Bizim hâlihazırdaki sistemimizde, Cumhurbaşkanının yasama üzerinde herhangi bir vesayeti yoktur.
Yasa önerisinde de bulunamaz.
Eğer bu ülke “Başkanlık Sistemi”ni düşünecekse bile, bu parlamentonun işidir; Cumhurbaşkanını ırgalamaz.
Başkanlık sistemine geçilse dahi, çantada keklik değildir. Erdoğan’ın Cumhurbaşkanlığı düşmeli, eğer istiyorsa yeniden seçime girmelidir.
Zira halk onu Cumhurbaşkanı olarak seçmiştir. Başkanlık yeni bir durum, başka bir konsepttir.
Bakalım samimi mi, o zaman anlaşılacaktır.
Ne ki, Erdoğan varken Türkiye’de başkanlık sistemini düşünmek büyük risktir.
Çünkü o sınavını çoktan vermiştir.
Zerre kadar demokrasi kültürünün olmadığını defalarca kanıtlamıştır.
Bu cânım ülke, toplumun yarısına her gün eziyet ederek yönetilemez.
Bu bir krizdir.
Böyle bir anlayış Türkiye’ye ne gelmiştir, ne de bir daha gelecektir.
Devlet hiçbir dönemde bu kadar yerlerde sürünmemiş, bu derece hukuk tanımazların eline düşmemiştir.
Şu anda yasaları takmayan bir Cumhurbaşkanımız vardır.
Biz kanunların daha iyisini, daha adaletlisini elbet de isteriz, ama Meclis yenisini yapana kadar hepimiz onlara uymak zorundayız.
Meselâ 82 Anayasası’nı beğenmiyor ve değişmesini istiyoruz. Lâkin bu gerçekleşene kadar onu yok sayamayız.
Yasasızlık hâli, ancak ya anarşi, ya da darbe koşullarında olur.
Devletin kanunlarını herkeslerden çok koruyacak kişisi, böyle şeyler söyleyemez.
Nedir bu, Moğol istilâsı mı?
Kafasına eseni yapmasına engel gördüğü her şeyi ve herkesi saygısızca aşağılamak ve korkutmak, artık tadı kaçmış bir “meydanı boş bulma” cüretkârlığına dönüşmüştür.
Eski çağlar tarihinin tek merkezli geleneksel iktidar biçimi, liberal özgürlüklerin ve pazar ekonomisinin siyasete yansıyan etkileriyle, şu son birkaç yüzyıl içinde erklerin çok merkezli olarak paylaşıldığı katılımcı demokratikleşmelere doğru evrilmiştir.
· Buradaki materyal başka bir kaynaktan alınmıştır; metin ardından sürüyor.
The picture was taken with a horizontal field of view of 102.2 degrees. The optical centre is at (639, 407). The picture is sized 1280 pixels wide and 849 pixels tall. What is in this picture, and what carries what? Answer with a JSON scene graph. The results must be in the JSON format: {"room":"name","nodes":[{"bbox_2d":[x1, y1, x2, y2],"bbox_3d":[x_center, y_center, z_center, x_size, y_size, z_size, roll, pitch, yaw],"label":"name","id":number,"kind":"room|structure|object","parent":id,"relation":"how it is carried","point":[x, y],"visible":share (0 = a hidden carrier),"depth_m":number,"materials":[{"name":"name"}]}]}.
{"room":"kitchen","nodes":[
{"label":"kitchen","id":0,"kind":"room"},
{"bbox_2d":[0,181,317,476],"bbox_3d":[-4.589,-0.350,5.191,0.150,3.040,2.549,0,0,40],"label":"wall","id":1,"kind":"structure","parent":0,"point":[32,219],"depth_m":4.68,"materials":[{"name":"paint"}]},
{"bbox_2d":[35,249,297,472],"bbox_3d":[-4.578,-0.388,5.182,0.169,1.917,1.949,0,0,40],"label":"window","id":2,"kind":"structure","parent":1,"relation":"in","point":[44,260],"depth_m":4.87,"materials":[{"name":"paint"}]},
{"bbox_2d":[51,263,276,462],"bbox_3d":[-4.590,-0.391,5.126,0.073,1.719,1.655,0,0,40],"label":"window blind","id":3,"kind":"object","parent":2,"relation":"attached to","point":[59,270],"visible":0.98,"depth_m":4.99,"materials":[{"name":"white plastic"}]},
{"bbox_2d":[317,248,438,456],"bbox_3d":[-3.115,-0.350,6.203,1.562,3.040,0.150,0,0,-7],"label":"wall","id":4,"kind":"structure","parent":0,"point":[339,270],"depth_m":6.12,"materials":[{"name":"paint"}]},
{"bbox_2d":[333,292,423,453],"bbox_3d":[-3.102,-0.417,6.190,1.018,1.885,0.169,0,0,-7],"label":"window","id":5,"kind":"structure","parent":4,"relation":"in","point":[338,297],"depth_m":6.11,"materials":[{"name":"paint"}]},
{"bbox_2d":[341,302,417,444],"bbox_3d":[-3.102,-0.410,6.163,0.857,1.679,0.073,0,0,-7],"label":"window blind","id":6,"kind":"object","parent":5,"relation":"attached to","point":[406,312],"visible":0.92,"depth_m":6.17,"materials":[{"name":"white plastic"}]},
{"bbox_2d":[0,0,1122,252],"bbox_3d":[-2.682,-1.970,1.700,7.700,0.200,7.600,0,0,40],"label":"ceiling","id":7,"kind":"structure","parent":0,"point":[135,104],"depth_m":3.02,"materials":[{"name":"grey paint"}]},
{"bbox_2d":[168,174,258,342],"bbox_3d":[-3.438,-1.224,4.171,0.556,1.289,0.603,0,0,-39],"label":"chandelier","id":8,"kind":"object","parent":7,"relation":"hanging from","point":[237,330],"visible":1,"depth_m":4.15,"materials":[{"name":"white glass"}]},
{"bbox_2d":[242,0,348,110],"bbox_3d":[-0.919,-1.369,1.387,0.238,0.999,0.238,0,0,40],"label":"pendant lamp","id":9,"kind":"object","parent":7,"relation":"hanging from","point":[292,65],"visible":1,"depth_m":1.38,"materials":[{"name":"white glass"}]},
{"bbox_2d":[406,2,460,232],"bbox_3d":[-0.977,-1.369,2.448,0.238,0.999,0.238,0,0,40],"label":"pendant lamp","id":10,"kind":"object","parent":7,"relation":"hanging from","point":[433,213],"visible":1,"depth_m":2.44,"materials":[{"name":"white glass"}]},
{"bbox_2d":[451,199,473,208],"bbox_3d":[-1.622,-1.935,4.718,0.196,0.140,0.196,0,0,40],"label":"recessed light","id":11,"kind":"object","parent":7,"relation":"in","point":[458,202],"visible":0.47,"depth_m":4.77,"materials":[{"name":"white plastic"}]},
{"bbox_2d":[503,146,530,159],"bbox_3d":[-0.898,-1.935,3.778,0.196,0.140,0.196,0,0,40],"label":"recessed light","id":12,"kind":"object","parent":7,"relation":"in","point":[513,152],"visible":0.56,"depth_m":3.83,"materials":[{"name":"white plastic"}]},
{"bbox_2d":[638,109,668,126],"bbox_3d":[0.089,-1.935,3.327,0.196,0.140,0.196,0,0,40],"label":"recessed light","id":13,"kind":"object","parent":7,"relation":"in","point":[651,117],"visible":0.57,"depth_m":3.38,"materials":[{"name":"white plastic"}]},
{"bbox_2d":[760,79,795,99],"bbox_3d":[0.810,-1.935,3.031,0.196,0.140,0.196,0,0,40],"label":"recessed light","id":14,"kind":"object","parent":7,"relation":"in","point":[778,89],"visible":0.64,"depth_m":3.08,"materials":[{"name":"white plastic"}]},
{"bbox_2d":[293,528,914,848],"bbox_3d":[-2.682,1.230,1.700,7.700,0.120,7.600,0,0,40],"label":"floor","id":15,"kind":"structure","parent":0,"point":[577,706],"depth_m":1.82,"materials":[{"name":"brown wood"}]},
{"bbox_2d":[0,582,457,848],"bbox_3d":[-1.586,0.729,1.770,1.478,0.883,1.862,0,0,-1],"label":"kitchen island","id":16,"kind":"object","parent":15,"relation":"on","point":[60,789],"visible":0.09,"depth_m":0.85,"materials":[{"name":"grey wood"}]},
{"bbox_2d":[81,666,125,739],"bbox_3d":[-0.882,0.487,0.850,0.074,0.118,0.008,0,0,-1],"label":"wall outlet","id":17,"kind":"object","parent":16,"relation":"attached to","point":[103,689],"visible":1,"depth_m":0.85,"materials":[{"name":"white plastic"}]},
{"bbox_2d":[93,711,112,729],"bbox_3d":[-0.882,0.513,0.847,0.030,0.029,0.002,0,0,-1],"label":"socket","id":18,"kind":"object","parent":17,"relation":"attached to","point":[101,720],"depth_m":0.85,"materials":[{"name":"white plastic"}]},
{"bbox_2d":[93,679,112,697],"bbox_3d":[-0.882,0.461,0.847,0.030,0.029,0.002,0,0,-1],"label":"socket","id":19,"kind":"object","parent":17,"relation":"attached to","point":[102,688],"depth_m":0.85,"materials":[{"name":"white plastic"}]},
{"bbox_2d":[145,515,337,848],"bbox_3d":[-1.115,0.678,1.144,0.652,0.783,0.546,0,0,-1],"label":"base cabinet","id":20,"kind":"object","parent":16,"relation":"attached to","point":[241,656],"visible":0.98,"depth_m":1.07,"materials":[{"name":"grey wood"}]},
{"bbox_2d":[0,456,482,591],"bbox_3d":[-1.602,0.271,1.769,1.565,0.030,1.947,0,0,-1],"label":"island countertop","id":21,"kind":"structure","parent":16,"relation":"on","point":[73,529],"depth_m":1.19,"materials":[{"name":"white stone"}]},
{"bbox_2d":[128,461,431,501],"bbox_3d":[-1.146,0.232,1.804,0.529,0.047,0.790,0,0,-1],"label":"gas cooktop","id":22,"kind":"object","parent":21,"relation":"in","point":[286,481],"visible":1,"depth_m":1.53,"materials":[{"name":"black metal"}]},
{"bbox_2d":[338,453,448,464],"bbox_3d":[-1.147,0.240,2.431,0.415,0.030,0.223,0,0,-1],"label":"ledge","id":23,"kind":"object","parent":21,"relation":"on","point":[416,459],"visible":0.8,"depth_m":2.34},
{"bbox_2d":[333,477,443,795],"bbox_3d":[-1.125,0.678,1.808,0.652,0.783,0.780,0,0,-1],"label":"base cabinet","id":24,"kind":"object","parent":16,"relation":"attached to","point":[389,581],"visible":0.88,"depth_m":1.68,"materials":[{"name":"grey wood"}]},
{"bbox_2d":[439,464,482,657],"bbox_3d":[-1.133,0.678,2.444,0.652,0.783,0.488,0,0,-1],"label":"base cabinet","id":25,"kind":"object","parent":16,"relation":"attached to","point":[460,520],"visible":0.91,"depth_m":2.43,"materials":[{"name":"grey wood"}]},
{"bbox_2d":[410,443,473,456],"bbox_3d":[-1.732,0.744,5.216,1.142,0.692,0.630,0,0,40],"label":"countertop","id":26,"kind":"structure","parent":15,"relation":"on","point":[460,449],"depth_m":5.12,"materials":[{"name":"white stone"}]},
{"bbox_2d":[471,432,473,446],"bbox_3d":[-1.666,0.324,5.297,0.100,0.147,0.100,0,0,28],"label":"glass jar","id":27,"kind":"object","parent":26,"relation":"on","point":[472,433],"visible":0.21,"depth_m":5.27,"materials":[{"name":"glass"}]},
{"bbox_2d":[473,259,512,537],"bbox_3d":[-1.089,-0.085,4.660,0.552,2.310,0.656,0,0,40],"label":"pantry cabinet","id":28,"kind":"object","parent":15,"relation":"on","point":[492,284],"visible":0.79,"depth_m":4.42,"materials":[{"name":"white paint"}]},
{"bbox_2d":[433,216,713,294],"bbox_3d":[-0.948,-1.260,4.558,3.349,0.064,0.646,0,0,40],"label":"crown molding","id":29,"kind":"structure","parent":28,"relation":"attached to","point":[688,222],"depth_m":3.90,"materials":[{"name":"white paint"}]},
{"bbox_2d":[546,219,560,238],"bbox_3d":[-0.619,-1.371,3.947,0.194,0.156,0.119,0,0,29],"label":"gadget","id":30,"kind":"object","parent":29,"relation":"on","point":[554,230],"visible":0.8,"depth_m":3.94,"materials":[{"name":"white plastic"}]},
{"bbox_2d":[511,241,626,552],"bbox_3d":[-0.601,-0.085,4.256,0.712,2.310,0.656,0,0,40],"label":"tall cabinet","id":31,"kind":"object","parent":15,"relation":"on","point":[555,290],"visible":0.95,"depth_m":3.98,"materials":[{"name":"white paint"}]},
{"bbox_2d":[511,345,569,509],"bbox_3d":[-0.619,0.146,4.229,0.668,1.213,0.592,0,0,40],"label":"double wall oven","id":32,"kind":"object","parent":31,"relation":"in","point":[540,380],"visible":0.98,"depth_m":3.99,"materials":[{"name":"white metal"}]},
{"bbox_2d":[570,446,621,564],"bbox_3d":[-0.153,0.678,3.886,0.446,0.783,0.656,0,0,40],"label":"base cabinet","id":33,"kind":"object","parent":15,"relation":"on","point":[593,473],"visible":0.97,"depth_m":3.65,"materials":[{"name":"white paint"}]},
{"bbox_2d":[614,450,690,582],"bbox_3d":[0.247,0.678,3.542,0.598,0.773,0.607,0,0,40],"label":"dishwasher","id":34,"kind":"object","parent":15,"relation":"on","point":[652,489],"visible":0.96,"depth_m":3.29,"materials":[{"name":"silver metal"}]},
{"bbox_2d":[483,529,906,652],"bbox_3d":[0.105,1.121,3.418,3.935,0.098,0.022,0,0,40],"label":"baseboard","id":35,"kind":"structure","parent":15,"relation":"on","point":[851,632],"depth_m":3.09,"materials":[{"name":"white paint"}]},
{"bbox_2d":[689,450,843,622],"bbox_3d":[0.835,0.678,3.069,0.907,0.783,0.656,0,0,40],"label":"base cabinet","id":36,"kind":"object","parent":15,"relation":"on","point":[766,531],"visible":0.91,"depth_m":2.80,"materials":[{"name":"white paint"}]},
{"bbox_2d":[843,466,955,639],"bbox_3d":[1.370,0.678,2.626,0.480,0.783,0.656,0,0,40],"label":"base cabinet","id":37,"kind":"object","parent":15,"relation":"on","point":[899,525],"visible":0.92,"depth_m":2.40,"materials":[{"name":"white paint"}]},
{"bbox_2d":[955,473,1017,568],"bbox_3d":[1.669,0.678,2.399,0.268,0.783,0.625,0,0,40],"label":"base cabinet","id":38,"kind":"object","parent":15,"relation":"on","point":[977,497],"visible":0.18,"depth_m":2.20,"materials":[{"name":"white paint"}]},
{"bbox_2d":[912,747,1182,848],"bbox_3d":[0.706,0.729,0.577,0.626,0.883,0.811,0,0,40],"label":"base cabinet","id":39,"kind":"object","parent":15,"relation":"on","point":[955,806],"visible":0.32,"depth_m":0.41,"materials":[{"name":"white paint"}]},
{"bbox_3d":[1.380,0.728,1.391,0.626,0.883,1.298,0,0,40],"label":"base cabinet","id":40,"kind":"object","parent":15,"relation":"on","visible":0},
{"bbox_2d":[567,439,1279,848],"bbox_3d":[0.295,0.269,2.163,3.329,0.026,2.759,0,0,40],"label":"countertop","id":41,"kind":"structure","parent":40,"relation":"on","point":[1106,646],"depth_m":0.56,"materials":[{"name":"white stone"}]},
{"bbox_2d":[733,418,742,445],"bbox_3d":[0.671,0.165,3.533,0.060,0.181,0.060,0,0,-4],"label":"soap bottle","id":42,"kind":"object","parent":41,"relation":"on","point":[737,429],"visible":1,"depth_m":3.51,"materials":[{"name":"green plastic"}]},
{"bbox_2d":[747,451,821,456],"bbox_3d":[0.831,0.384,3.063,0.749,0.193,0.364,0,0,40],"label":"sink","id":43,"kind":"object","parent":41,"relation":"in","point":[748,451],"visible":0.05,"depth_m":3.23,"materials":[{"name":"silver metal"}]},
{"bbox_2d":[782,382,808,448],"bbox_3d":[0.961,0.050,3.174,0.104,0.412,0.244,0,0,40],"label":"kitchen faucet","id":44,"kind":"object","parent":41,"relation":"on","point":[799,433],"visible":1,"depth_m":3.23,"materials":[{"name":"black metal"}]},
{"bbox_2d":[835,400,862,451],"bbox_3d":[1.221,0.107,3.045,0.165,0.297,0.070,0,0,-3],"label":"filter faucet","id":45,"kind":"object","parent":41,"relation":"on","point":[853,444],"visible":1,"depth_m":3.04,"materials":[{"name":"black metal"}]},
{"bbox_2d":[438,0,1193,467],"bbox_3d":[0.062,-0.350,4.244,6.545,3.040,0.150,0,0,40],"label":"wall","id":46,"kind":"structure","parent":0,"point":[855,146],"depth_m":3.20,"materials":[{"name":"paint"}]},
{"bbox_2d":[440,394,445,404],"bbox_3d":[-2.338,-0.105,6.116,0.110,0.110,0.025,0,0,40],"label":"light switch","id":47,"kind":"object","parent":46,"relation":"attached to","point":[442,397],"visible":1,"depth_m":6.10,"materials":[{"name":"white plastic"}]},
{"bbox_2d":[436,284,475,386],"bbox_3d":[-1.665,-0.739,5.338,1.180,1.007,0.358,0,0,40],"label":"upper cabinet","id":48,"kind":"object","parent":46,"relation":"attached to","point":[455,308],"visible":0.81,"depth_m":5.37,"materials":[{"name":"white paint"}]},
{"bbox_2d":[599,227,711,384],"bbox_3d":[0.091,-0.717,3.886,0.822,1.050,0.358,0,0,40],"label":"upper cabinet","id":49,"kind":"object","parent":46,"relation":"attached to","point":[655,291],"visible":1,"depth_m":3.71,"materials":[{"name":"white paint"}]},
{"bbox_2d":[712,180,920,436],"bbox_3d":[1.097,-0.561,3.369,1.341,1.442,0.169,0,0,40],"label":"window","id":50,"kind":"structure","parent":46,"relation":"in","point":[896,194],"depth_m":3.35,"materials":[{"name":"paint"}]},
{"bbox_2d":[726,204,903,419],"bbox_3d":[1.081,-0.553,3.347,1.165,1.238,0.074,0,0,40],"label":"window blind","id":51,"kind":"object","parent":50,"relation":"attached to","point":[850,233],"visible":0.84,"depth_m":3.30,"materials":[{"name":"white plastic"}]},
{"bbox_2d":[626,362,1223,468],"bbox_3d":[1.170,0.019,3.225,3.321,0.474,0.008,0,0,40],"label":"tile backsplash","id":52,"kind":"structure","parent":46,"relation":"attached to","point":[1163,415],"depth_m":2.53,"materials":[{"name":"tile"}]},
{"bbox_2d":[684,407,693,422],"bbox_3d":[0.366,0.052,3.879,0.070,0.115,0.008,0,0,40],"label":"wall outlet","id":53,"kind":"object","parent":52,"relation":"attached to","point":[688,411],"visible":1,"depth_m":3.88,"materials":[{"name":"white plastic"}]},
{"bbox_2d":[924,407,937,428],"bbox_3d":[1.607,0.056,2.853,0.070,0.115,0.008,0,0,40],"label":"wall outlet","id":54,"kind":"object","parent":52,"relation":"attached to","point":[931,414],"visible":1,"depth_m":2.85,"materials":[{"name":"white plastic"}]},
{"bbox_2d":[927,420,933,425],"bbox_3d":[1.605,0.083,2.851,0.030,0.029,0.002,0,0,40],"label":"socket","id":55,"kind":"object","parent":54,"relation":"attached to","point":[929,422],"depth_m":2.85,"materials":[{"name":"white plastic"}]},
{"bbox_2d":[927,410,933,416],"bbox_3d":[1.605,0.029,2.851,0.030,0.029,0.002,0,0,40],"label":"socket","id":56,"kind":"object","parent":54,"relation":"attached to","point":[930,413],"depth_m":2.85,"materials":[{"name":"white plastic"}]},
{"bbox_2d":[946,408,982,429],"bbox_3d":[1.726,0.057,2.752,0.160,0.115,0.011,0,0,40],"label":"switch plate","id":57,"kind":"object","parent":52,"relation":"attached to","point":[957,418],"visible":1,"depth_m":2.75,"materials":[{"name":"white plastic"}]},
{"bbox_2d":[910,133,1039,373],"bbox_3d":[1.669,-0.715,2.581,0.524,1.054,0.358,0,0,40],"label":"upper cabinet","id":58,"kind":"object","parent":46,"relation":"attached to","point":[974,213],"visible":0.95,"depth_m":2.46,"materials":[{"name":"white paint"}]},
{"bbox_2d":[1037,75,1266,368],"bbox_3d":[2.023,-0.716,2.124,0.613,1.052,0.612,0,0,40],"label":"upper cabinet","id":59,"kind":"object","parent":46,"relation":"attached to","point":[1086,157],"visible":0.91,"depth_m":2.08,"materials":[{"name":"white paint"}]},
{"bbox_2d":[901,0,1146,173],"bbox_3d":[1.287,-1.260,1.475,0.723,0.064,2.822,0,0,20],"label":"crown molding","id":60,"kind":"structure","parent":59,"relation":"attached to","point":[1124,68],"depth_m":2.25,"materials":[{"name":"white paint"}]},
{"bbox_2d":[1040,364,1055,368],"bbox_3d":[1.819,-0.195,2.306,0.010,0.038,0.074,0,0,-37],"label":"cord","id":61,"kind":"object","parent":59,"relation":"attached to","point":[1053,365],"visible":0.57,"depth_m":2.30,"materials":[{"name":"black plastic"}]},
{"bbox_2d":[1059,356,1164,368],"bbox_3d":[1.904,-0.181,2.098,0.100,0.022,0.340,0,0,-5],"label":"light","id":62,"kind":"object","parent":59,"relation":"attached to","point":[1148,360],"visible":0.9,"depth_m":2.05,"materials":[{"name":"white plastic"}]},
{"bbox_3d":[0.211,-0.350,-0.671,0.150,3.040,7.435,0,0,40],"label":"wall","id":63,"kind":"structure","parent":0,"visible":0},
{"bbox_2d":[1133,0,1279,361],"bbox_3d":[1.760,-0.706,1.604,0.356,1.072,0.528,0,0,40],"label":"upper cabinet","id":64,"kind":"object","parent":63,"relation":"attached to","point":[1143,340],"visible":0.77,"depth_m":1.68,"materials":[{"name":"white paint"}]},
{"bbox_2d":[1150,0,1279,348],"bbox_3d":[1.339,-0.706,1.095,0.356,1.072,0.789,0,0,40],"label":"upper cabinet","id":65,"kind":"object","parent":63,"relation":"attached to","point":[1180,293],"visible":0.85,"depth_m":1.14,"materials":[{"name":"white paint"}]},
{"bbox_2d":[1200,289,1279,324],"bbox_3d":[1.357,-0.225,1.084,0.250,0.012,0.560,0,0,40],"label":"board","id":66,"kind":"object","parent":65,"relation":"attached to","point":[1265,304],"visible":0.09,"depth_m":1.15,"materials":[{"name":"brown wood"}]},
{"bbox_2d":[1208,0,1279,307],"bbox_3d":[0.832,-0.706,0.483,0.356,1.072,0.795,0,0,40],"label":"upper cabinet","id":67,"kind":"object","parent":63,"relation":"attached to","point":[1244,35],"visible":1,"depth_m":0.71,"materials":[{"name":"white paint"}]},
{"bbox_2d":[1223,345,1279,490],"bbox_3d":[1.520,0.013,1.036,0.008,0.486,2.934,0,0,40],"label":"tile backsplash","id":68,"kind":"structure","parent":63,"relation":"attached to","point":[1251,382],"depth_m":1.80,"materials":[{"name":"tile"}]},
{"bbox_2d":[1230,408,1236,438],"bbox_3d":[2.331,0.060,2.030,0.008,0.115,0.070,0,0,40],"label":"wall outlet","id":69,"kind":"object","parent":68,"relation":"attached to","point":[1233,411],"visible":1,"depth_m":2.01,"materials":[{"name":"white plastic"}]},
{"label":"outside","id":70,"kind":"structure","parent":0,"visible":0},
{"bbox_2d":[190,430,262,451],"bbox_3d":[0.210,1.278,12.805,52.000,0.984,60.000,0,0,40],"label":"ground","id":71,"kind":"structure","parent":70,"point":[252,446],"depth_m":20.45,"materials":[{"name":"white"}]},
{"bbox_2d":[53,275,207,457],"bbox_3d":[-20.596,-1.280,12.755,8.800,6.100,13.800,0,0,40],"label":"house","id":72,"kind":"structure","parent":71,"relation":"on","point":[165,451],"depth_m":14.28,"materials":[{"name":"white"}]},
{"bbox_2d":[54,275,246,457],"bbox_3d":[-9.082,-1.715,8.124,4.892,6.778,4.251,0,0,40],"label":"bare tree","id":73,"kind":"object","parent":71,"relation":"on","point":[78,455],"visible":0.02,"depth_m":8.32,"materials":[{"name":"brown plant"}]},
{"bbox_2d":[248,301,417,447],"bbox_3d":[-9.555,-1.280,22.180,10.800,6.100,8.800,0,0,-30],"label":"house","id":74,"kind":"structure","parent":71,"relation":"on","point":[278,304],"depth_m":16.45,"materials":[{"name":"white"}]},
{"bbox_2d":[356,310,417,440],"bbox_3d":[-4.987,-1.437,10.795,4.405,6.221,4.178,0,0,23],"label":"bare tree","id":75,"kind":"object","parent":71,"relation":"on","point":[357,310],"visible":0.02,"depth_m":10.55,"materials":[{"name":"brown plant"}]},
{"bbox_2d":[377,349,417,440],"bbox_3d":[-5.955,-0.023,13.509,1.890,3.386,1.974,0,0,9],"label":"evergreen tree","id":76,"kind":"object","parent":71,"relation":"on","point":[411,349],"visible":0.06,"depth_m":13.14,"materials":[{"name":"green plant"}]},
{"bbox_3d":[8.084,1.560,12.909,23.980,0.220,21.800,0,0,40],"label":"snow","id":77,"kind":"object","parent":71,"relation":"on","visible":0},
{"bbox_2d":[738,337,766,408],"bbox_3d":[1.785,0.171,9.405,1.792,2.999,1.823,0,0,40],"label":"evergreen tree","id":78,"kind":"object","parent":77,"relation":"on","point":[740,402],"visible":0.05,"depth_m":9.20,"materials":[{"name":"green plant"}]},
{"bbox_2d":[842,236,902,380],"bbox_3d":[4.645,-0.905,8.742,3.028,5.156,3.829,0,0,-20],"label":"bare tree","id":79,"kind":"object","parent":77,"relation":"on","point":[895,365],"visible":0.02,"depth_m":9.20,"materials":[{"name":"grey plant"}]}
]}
Şimdi Erdoğan, bu süreci geleneksele doğru tekrar geri döndürmeye çalışıyor.
Eğer böyle giderse, Kılıçdaroğlu’na göre, halkın meşru “direnme hakkı” doğacaktır.
twitter@cinarnamik
Yorum yazarak yorumunuzla ilgili doğrudan veya dolaylı tüm sorumluluğu tek başınıza üstleniyorsunuz. Yazılan yorumlardan Marmara Yerel Haber (marmarayerelhaber.com) hiçbir şekilde sorumlu tutulamaz.
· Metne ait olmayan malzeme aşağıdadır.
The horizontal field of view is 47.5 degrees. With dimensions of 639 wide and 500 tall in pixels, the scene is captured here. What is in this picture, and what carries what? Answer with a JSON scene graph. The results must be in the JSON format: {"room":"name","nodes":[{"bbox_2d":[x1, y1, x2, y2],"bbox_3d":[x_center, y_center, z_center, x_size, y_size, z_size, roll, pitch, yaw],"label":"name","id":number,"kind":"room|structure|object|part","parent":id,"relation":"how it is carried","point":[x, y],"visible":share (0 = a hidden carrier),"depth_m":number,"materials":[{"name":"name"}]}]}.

- Kendi ayak izlerini görmek, boşuna heveslenmektir
11.05.2022 - Emperyalizm
24.03.2022 - Hoparlörden ezan ve linç
6.02.2016 - Bugün için artık yapacak tek şey var
30.05.2016 - Darbe plânları yasal mevzuata uygundur!
24.05.2016 - Liberalizm, demokrasinin öteki adıdır!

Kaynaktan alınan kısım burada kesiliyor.